[Source records]
***

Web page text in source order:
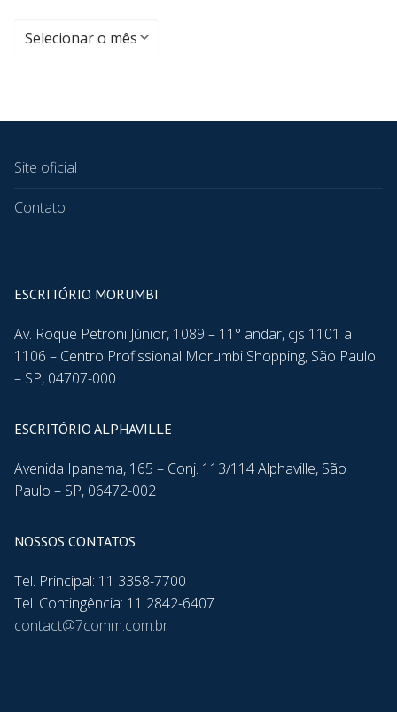
Site oficial
Contato
ESCRITÓRIO MORUMBI
Av. Roque Petroni Júnior, 1089 – 11° andar, cjs 1101 a
1106 – Centro Profissional Morumbi Shopping, São Paulo
– SP, 04707-000
ESCRITÓRIO ALPHAVILLE
Avenida Ipanema, 165 – Conj. 113/114 Alphaville, São
Paulo – SP, 06472-002
NOSSOS CONTATOS
Tel. Principal: 11 3358-7700
Tel. Contingência: 11 2842-6407
contact@7comm.com.br
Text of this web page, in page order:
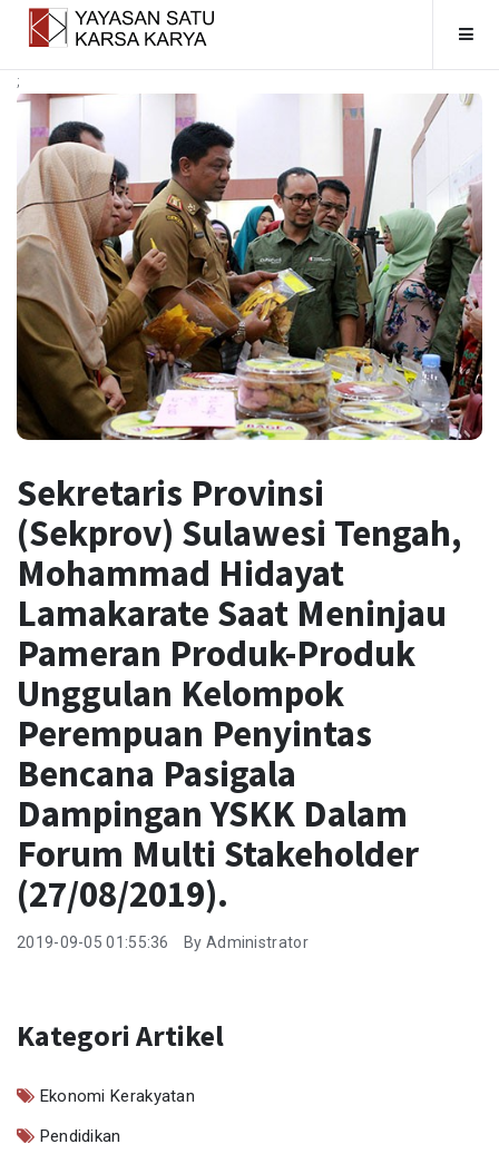
Home
Tentang Kami
Kerja Kami
Jasa
Berita
Kelembagaan
Produk Pengetahuan
;
Sekretaris Provinsi
(Sekprov) Sulawesi Tengah,
Mohammad Hidayat
Lamakarate Saat Meninjau
Pameran Produk-Produk
Unggulan Kelompok
Perempuan Penyintas
Bencana Pasigala
Dampingan YSKK Dalam
Forum Multi Stakeholder
(27/08/2019).
2019-09-05 01:55:36 By Administrator
Kategori Artikel
Ekonomi Kerakyatan
Pendidikan
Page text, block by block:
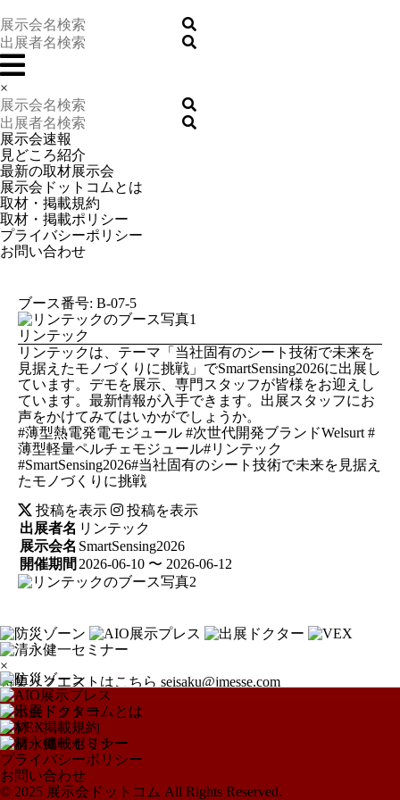
×
展示会速報
見どころ紹介
最新の取材展示会
展示会ドットコムとは
取材・掲載規約
取材・掲載ポリシー
プライバシーポリシー
お問い合わせ
ブース番号: B-07-5
リンテック
リンテックは、テーマ「当社固有のシート技術で未来を
見据えたモノづくりに挑戦」でSmartSensing2026に出展し
ています。デモを展示、専門スタッフが皆様をお迎えし
ています。最新情報が入手できます。出展スタッフにお
声をかけてみてはいかがでしょうか。
#薄型熱電発電モジュール #次世代開発ブランドWelsurt #
薄型軽量ペルチェモジュール#リンテック
#SmartSensing2026#当社固有のシート技術で未来を見据え
たモノづくりに挑戦
投稿を表示
投稿を表示
出展者名 リンテック
展示会名 SmartSensing2026
開催期間 2026-06-10 〜 2026-06-12
×
特集リクエストはこちら seisaku@jmesse.com
展示会ドットコムとは
取材・掲載規約
取材・掲載ポリシー
プライバシーポリシー
お問い合わせ
© 2025 展示会ドットコム All Rights Reserved.

***

◆ Brief
Check the data for the word "order" and pull out the lines that have it.

◆ Task output
Web page text in source order:
Text of this web page, in page order:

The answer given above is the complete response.